# stranger danger



## LAKE OF THE DEAD (Apr 10, 2009)

hi everybody, new to this site let me just say wow! just the place i was looking for


----------



## Haunted Bayou (Feb 16, 2007)

Ah another north Texas victim...I mean member.

We are getting a lot of Texans lately. If you want to meet some of us, we are having a make-and-take prop build next week in Lewisville.

texas m+t

Welcome to the forum.


----------



## dave the dead (Jan 31, 2007)

howdy


----------



## Monk (Aug 26, 2008)

welcome


----------



## IMU (Apr 8, 2009)

Welcome!


----------



## spideranne (Jul 17, 2006)

Welcome! Yeah, another Texan.
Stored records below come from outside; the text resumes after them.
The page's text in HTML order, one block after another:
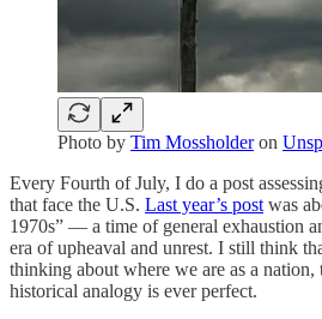
Photo by Tim Mossholderon
Every Fourth of July, I do a post
that face the U.S. Last year’s post was
1970s” — a time of general exhaustion
era of upheaval and unrest. I still think
thinking about where we are as a nation,
historical analogy is ever perfect.
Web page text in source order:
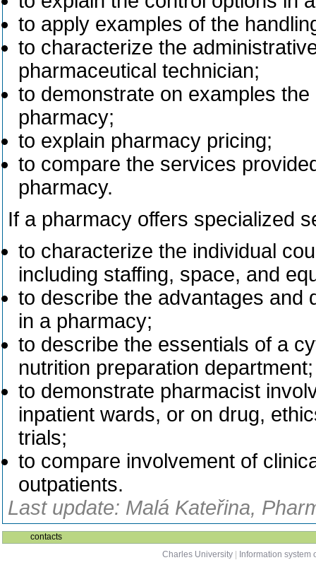
to apply examples of the
to characterize the
pharmaceutical technician;
to demonstrate on examples
pharmacy;
to explain pharmacy pricing;
to compare the services
pharmacy.
If a pharmacy offers specialized
to characterize the individual
including staffing, space, and
to describe the advantages and
in a pharmacy;
to describe the essentials of a
nutrition preparation department;
to demonstrate pharmacist
inpatient wards, or on drug,
trials;
to compare involvement of
outpatients.
Last update: Malá Kateřina,
contacts
Charles University
Information
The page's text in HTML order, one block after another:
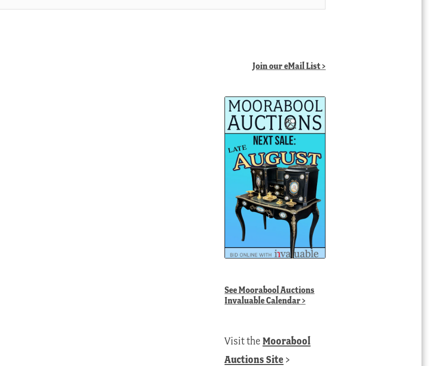
Join our eMail List >
SeeMoorabool Auctions
Invaluable Calendar>
Visit theMoorabool
Auctions Site >
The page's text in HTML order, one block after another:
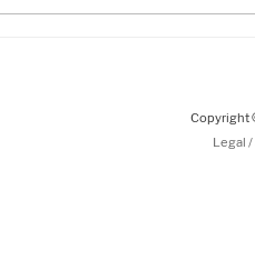
Copyright
Legal
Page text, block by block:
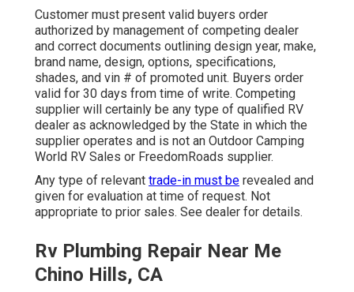
Customer must present valid buyers order
authorized by management of competing dealer
and correct documents outlining design year, make,
brand name, design, options, specifications,
shades, and vin # of promoted unit. Buyers order
valid for 30 days from time of write. Competing
supplier will certainly be any type of qualified RV
dealer as acknowledged by the State in which the
supplier operates and is not an Outdoor Camping
World RV Sales or FreedomRoads supplier.
Any type of relevant trade-in must be revealed and
given for evaluation at time of request. Not
appropriate to prior sales. See dealer for details.
Rv Plumbing Repair Near Me
Chino Hills, CA
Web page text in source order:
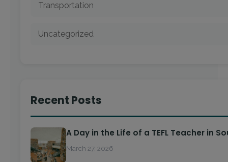
Transportation
Uncategorized
Recent Posts
A Day in the Life of a TEFL Teacher in
March 27, 2026
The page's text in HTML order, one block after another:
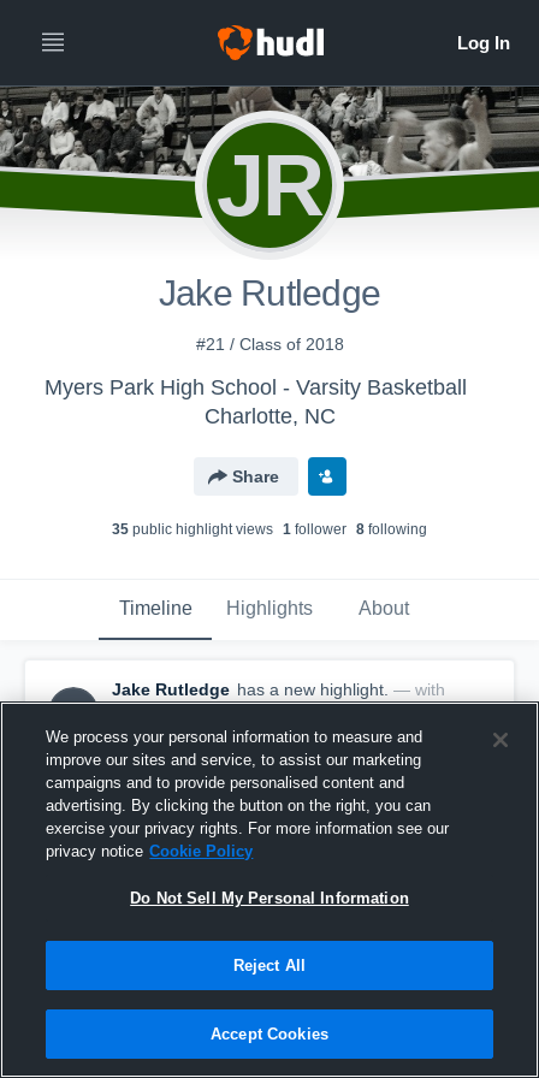
JR
Jake Rutledge
#21 / Class of 2018
Myers Park High School - Varsity Basketball
Charlotte, NC
Share
35 public highlight views 1 follower 8 following
Timeline Highlights About
Jake Rutledge has a new highlight. — with
Jake Rutledge
May 22nd, 2017
We process your personal information to measure and
improve our sites and service, to assist our marketing
campaigns and to provide personalised content and
advertising. By clicking the button on the right, you can
exercise your privacy rights. For more information see our
privacy notice Cookie Policy
Do Not Sell My Personal Information
Reject All
Accept Cookies
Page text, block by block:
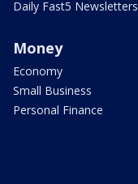
Daily Fast5 Newsletters
Money
Economy
Small Business
Personal Finance
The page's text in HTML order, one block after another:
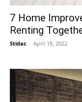
7 Home
Renting
Stidac - April 18, 2022
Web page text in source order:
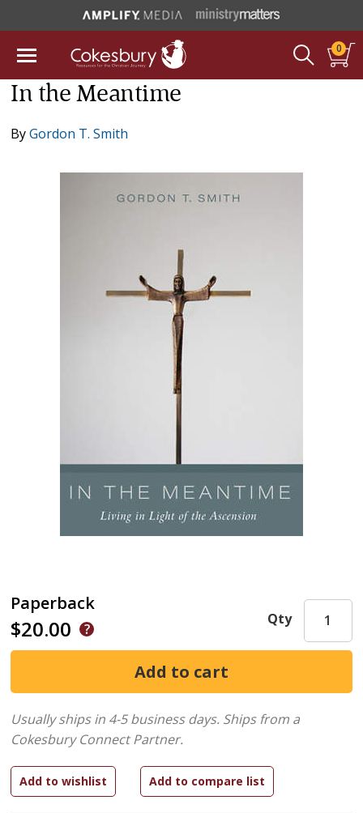
0
In the Meantime
ByGordon T. Smith
Paperback
$20.00 Qty
Usually ships in 4-5 business days. Ships from a
Cokesbury Connect Partner.
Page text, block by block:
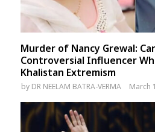
Murder of Nancy Grewal:
Controversial Influencer
Khalistan Extremism
by DR NEELAM BATRA-VERMA March
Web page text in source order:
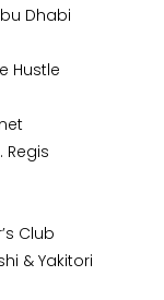
Dhabi
Hustle
Regis
Club
& Yakitori
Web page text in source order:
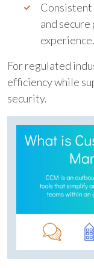
Consistent
and
experience.
For regulated
efficiency while
security.
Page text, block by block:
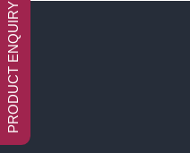
PRODUCT ENQUIRY
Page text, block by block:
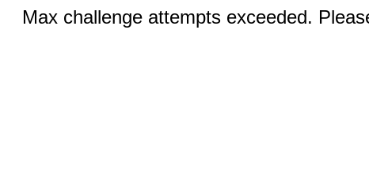
Max challenge attempts exceeded.
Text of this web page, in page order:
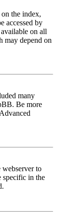
the index,
accessed by
on all
may depend on
many
Be more
webserver to
specific in the
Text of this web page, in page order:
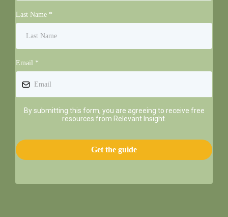
Last Name *
Email *
By submitting this form, you are agreeing to receive free
resources from Relevant Insight.
Get the guide
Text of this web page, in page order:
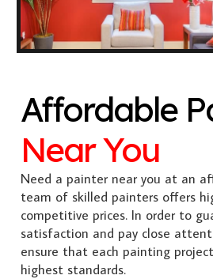
Affordable
Near You
Need a painter near you at an
team of skilled painters offers
competitive prices. In order to
satisfaction and pay close
ensure that each painting
highest standards.
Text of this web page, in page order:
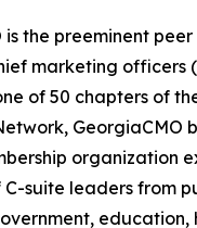
is the preeminent
marketing officers
of 50 chapters of
GeorgiaCMO
organization
C-suite leaders from
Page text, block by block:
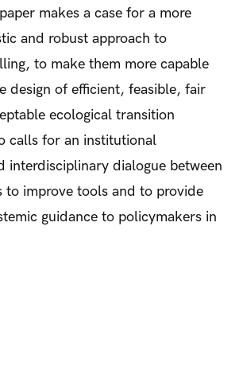
makes a case for a more
and robust approach to
to make them more capable
design of efficient, feasible, fair
ecological transition
calls for an institutional
interdisciplinary dialogue between
to improve tools and to provide
guidance to policymakers in
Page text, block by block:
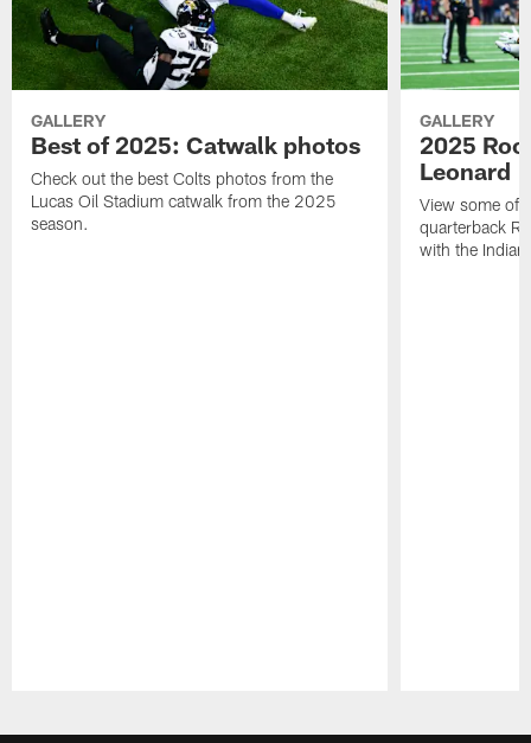
GALLERY
Best of 2025: Catwalk photos
Check out the best Colts photos from the
Lucas Oil Stadium catwalk from the 2025
season.
GALLERY
2025
Leonard
View some of
quarterback
with the
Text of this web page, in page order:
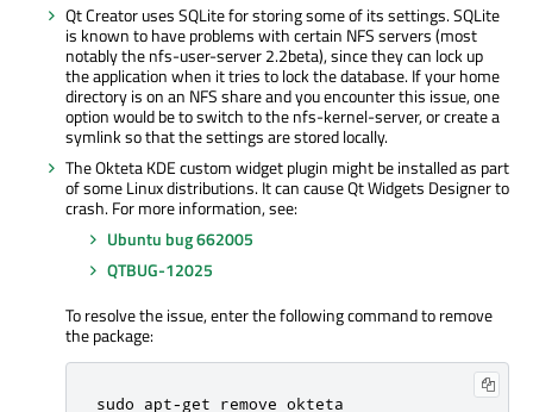
Qt Creator uses SQLite for storing some of its settings. SQLite
is known to have problems with certain NFS servers (most
notably the nfs-user-server 2.2beta), since they can lock up
the application when it tries to lock the database. If your home
directory is on an NFS share and you encounter this issue, one
option would be to switch to the nfs-kernel-server, or create a
symlink so that the settings are stored locally.
The Okteta KDE custom widget plugin might be installed as part
of some Linux distributions. It can cause Qt Widgets Designer to
crash. For more information, see:
Ubuntu bug 662005
QTBUG-12025
To resolve the issue, enter the following command to remove
the package:
sudo apt-get remove okteta
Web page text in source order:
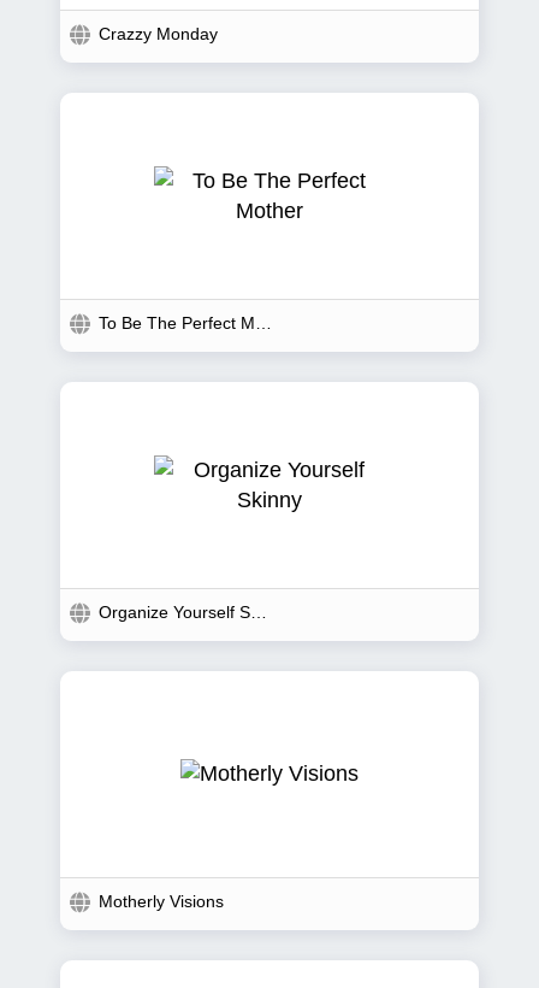
Crazzy Monday
Motherly Visions
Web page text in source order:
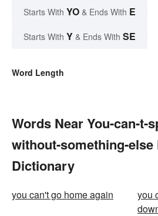
Starts With YO & Ends With E
Starts With Y & Ends With SE
Word Length
Words Near You-can-t-
without-something-else
Dictionary
you can't go home again
you
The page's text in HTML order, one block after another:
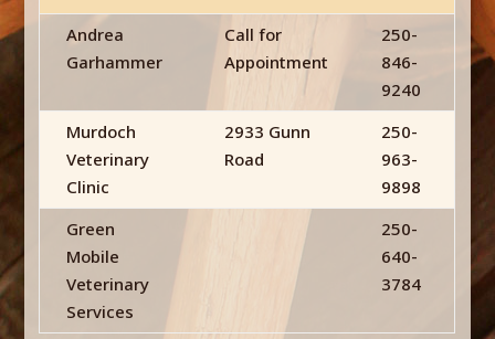
Andrea
Garhammer
Call for
Appointment
250-
846-
9240
Murdoch
Veterinary
Clinic
2933 Gunn
Road
250-
963-
9898
Green
Mobile
Veterinary
Services
250-
640-
3784
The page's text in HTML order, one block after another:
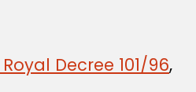
Decree 101/96,
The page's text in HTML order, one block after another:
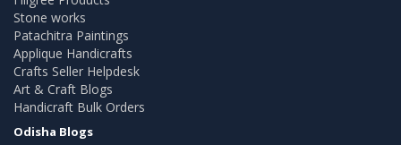
Stone works
Patachitra Paintings
Applique Handicrafts
Crafts Seller Helpdesk
Art & Craft Blogs
Handicraft Bulk Orders
Odisha Blogs
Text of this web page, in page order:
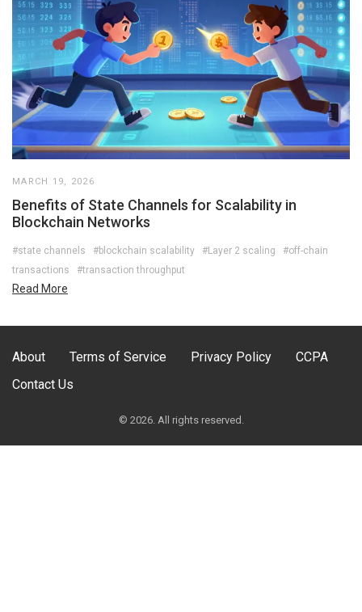
MARCH 19, 2026
Benefits of State Channels for Scalability in
Blockchain Networks
#state channels #blockchain scalability #Layer 2 scaling
#off-chain
transactions
#transaction throughput
Read More
About Terms of Service Privacy Policy
CCPA
Contact Us
© 2026. All rights reserved.
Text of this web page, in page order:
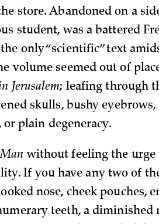
store. Abandoned on a
student, was a battered
only “scientific” text
volume seemed out of
Jerusalem; leafing through
skulls, bushy eyebrows,
or plain degeneracy.
without feeling the urge
If you have any two of
nose, cheek pouches,
teeth, a diminished
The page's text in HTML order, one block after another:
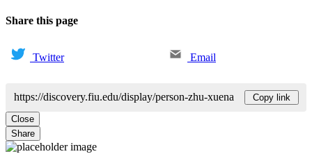
Share this page
Twitter Email
https://discovery.fiu.edu/display/person-zhu-xuena Copy link
Close
Share
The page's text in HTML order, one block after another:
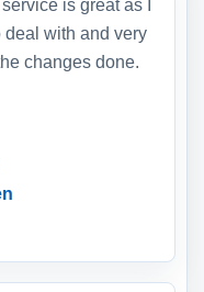
is great as I
deal with and very
changes done.
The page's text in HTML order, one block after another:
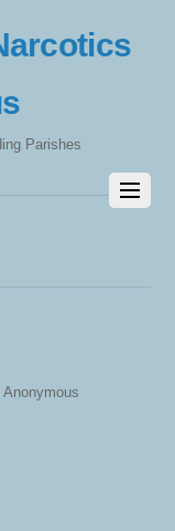
Parishes
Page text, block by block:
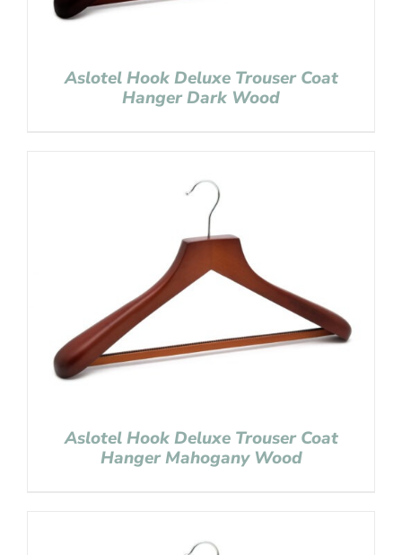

As Haunted Bayou said, if you're free you should join us next weekend.


----------



## naberhoodhaunts (Mar 29, 2008)

hello and welcome


----------



## Draik41895 (Oct 25, 2008)

welcome!!!!


----------



## beelce (Jul 21, 2007)

hello and welcome......


----------



## Dark Angel 27 (Sep 11, 2008)

yes! a fellow texan! greetings!


----------



## Fiend4Halloween (Aug 28, 2008)

Love your name!! Hello and welcome to a great forum!


----------



## slightlymad (May 25, 2006)

welcome


----------



## smileyface4u23 (Apr 1, 2008)

Hi and welcome!!


----------



## pyro (Oct 7, 2006)

welcome


----------



## RoxyBlue (Oct 6, 2008)

Welcome to the Forum, LOTD!


----------



## The Bloodshed Brothers (Jan 25, 2009)

howdy!

welcome hope you enjoy


----------



## Vlad (Aug 2, 2005)

Welcome to the forum Donny!


----------



## Spooky1 (Aug 25, 2008)

Welcome LOTD!


----------